MATERIAL FOR THE TASK section start
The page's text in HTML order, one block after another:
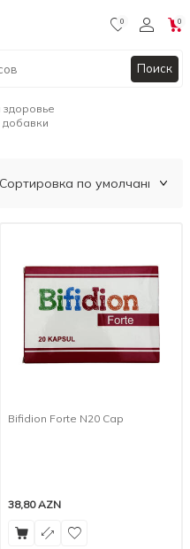
Поиск
0 0
здоровье
Bifidion Forte N20 Cap
38,80AZN
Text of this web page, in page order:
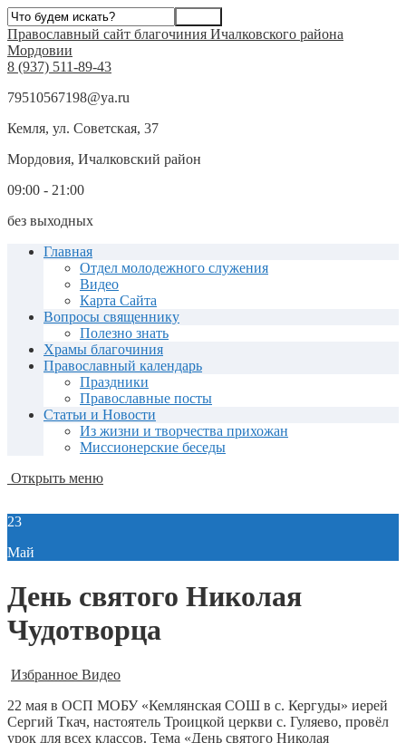
Православный сайт благочиния Ичалковского района
Мордовии
8 (937) 511-89-43
79510567198@ya.ru
Кемля, ул. Советская, 37
Мордовия, Ичалковский район
09:00 - 21:00
без выходных
Главная
Отдел молодежного служения
Видео
Карта Сайта
Вопросы священнику
Полезно знать
Храмы благочиния
Православный календарь
Праздники
Православные посты
Статьи и Новости
Из жизни и творчества прихожан
Миссионерские беседы
Открыть меню
23
Май
День святого Николая
Чудотворца
Избранное Видео
22 мая в ОСП МОБУ «Кемлянская СОШ в с. Кергуды» иерей
Сергий Ткач, настоятель Троицкой церкви с. Гуляево, провёл
урок для всех классов. Тема «День святого Николая
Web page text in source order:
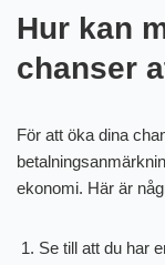
Hur kan
chanser
För att öka dina
ekonomi. Här är
Se till att du har
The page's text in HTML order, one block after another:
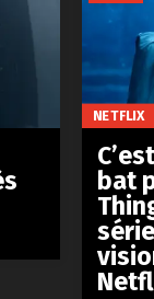
NETFLIX
bat
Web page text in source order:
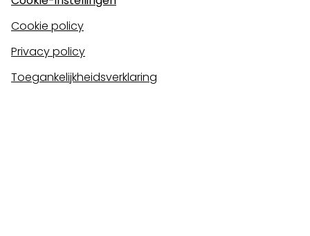
Cookie policy
Privacy policy
Toegankelijkheidsverklaring
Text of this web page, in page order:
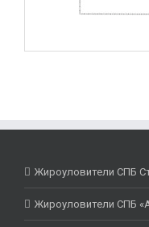
Жироуловители СПБ
Жироуловители СПБ
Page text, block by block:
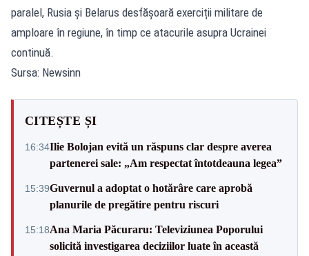
paralel, Rusia și Belarus desfășoară exerciții militare de
amploare în regiune, în timp ce atacurile asupra Ucrainei
continuă.
Sursa: Newsinn
CITEȘTE ȘI
16:34Ilie Bolojan evită un răspuns clar despre averea
partenerei sale: „Am respectat întotdeauna legea”
15:39Guvernul a adoptat o hotărâre care aprobă
planurile de pregătire pentru riscuri
15:18Ana Maria Păcuraru: Televiziunea Poporului
solicită investigarea deciziilor luate în această
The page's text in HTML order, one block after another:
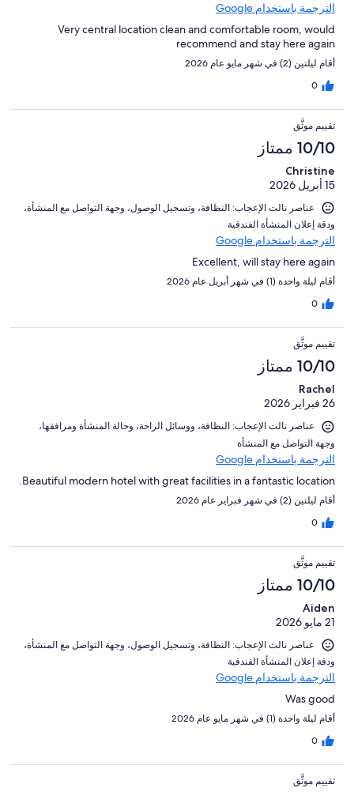
الترجمة باستخدام Google
Very central location clean and comfortable room, would
recommend and stay here again
أقام ليلتين (2) في شهر مايو عام 2026
0
تقييم موثَّق
10/10 ممتاز
Christine
15 أبريل 2026
عناصر نالت الإعجاب: ⁦النظافة⁩، و⁦تسجيل الوصول⁩، و⁦جهة التواصل مع المنشأة⁩،
و⁦دقة إعلان المنشأة الفندقية⁩
الترجمة باستخدام Google
Excellent, will stay here again
أقام ليلة واحدة (1) في شهر أبريل عام 2026
0
تقييم موثَّق
10/10 ممتاز
Rachel
26 فبراير 2026
عناصر نالت الإعجاب: ⁦النظافة⁩، و⁦وسائل الراحة⁩، و⁦حالة المنشأة ومرافقها⁩،
و⁦جهة التواصل مع المنشأة⁩
الترجمة باستخدام Google
Beautiful modern hotel with great facilities in a fantastic location.
أقام ليلتين (2) في شهر فبراير عام 2026
0
تقييم موثَّق
10/10 ممتاز
Aiden
21 مايو 2026
عناصر نالت الإعجاب: ⁦النظافة⁩، و⁦تسجيل الوصول⁩، و⁦جهة التواصل مع المنشأة⁩،
و⁦دقة إعلان المنشأة الفندقية⁩
الترجمة باستخدام Google
Was good
أقام ليلة واحدة (1) في شهر مايو عام 2026
0
تقييم موثَّق
MATERIAL FOR THE TASK section end
### EXERCISE
All lines above that contain "مايو" are required in the answer.

### RESULT OF THIS TASK
أقام ليلتين (2) في شهر مايو عام 2026
21 مايو 2026
أقام ليلة واحدة (1) في شهر مايو عام 2026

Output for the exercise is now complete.